The Checkpoint mechanism is used to: Ensure database consistency. It writes dirty data in the buffer to hard disks to ensure data consistency between the memory and hard disks. WAL logs are disabled as soon as possible, facilitating reuse and saving disk space. If the database is not restarted by Checkpoint, WAL logs will not fail. During the restart of the database system, WAL transaction logs need to be redone, resulting in a long recovery time.

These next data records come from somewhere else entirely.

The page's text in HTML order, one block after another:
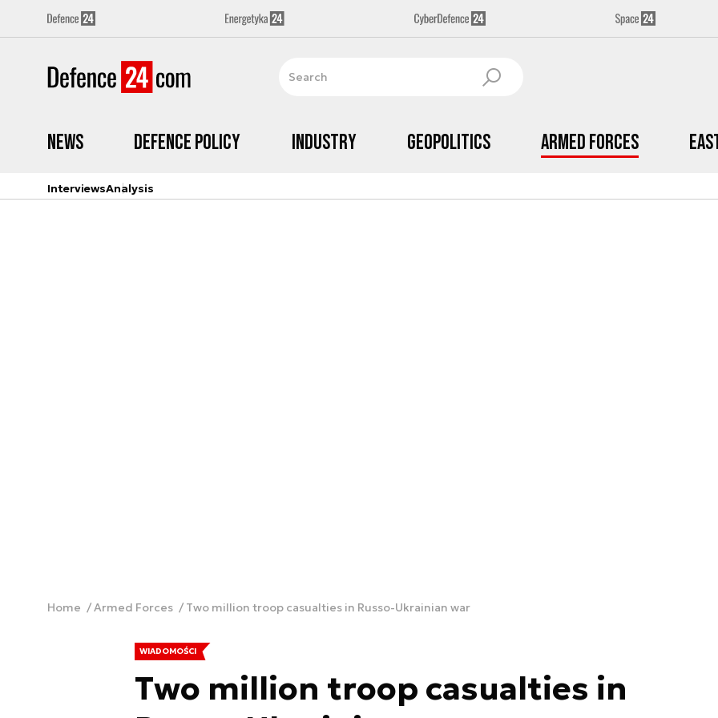
News Defence Policy Industry Geopolitics Armed Forces
InterviewsAnalysis
Home Armed Forces Two million troop casualties in Russo-Ukrainian war
WIADOMOŚCI
Two million troop casualties in
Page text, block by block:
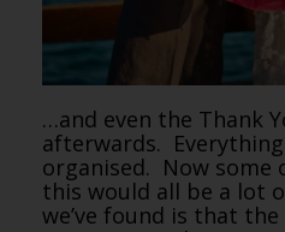
…and even the Thank
afterwards.
organised. Now some
this would all be a lot
we’ve found is that
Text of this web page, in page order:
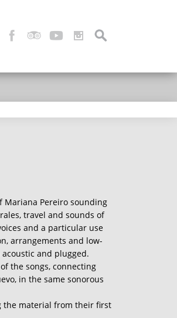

Checkpoint Indicates the location where logs can be cleared. It indicates the location where data has been written to the database file. It indicates the location where the redo logs start during Crash Recovery.

Crash Recovery

Crash Recovery is also called Crash-Safe. The capability of Crash-Safe ensures that committed records are not lost even if the database restarts unexpectedly.

There are many reasons for an abnormal termination of a database system, usually because the database service process has been forcibly terminated. Possible situations include: OOM Killer termination (Out Of Memory Killer) when Memory is insufficient, OS crash, server shutdown, server restart, server hardware failure, etc.

The Crash Recovery mechanism ensures that the database can be recovered to a consistent state when the database system (service running) is terminated abnormally. Fault recovery/disaster recovery/exception recovery, is to do, as long as the hard disk data and logs are not lost, the database will not lose data, this is the design goal of the database system.

The meanings of no data loss are as follows:

  • The database instance or service can be started again.
  • After the database is restarted, committed transactions still exist.
  • When the database is in a consistent state, there is no data disorder.

Crash Recovery usually requires multiple files and operations to work together. For example, MySQL may use redolog, undolog, binlog, data files, etc. PostgreSQL may use WAL log files, control files (such as Checkpoint information), transaction status files, and data files.

Database integrity

Database integrity constraint is an important way to ensure transaction consistency. The modification and operation of the database can meet certain constraints and ensure the stability of the database state.

More on this in the Introduction to Database integrity section.